__REQUIRED ACTION__
Every line that contains the word "this" should be copied from the records below.

BEGIN EXTRACTED RECORDS

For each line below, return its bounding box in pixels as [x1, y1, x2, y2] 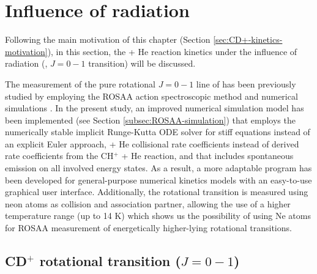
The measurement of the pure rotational [5, 77, 155, 90]
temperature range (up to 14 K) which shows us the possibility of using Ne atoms [5, 209, 311, 222]
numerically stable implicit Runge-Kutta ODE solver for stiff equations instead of [5, 125, 310, 138]
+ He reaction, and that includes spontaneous [121, 149, 294, 162]
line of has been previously [196, 77, 296, 90]
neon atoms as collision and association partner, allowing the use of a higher [5, 197, 291, 210]
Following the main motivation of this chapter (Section [5, 33, 211, 46]
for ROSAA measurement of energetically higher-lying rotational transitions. [5, 221, 292, 234]
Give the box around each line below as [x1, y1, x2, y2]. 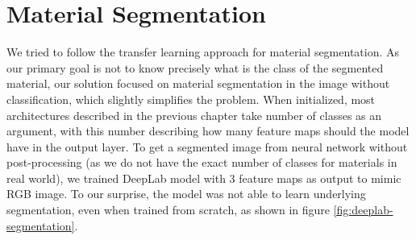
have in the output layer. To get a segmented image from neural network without [6, 138, 408, 155]
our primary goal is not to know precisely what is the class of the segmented [6, 59, 384, 76]
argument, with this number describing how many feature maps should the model [6, 122, 410, 139]
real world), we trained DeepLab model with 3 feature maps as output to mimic [6, 169, 401, 186]
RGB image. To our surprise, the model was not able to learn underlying [6, 185, 366, 202]
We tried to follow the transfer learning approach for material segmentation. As [6, 43, 400, 60]
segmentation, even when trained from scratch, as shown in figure [6, 201, 331, 218]
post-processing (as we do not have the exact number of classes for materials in [6, 154, 397, 171]
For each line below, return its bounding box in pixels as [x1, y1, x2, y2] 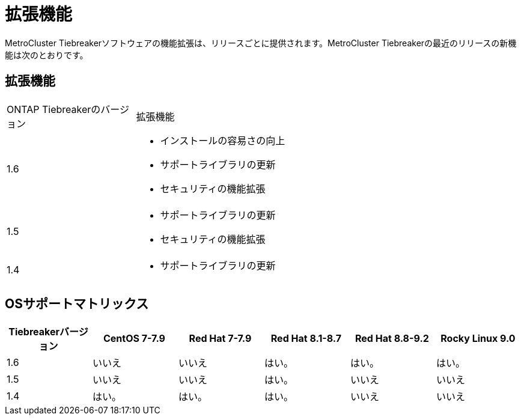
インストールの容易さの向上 [160, 134, 285, 147]
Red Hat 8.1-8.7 [270, 332, 342, 345]
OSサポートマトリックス [5, 296, 149, 312]
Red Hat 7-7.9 [189, 332, 252, 345]
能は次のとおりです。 [5, 49, 88, 60]
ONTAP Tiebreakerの [7, 103, 101, 115]
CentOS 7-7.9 [103, 332, 165, 345]
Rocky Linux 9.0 [440, 332, 516, 345]
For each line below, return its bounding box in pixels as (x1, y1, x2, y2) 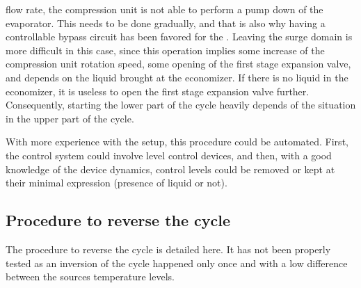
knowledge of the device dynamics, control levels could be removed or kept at (6, 161, 335, 176)
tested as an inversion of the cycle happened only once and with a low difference (6, 255, 348, 270)
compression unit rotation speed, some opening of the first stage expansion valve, (6, 56, 351, 71)
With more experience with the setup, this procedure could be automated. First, (6, 134, 348, 149)
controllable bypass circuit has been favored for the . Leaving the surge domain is (6, 29, 353, 44)
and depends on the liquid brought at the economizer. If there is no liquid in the (6, 70, 348, 84)
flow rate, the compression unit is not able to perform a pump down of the (6, 2, 323, 16)
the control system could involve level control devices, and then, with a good (6, 147, 332, 162)

END EXTRACTED RECORDS

__ANSWER SECTION__
Following the main motivation of this chapter (Section [5, 33, 211, 46]
argument, with this number describing how many feature maps should the model [6, 122, 410, 139]
With more experience with the setup, this procedure could be automated. First, (6, 134, 348, 149)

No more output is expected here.